Exercise aim:
Lines holding the word "your": how many does the material below have? Answer with nothing but the number.

Records for this task:
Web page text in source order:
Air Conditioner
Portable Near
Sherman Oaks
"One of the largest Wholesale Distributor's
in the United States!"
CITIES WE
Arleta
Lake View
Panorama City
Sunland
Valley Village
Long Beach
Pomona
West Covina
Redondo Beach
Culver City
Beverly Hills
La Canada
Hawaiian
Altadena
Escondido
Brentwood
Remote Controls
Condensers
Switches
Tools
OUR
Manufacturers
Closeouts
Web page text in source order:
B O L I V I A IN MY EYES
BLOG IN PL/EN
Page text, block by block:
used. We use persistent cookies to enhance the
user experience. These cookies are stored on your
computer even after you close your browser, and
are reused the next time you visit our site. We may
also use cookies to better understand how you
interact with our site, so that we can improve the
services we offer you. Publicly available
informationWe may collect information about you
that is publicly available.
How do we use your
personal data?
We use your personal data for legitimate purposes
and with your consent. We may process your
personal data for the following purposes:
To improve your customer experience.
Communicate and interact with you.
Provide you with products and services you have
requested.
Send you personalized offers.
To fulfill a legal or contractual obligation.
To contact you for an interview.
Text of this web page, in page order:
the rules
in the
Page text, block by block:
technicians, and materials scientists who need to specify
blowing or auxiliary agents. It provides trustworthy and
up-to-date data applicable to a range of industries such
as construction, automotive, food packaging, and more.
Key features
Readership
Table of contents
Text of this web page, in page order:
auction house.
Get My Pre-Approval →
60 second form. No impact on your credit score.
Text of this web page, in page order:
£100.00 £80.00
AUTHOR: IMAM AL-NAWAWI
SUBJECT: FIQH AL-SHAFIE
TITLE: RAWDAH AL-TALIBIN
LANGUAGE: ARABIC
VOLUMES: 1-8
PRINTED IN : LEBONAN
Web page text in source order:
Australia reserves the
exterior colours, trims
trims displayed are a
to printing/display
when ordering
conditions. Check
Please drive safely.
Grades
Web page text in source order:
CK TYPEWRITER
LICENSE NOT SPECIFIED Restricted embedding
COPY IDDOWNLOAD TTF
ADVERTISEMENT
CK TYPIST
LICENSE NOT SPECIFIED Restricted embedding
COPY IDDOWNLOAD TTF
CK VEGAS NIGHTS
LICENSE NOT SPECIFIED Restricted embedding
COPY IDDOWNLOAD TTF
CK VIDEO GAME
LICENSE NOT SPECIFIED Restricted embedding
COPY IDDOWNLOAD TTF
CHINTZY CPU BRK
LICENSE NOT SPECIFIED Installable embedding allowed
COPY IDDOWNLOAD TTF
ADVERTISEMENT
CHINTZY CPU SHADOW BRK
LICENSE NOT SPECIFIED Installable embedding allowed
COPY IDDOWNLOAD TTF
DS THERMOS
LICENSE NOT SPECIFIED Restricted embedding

Output of the exercise:
7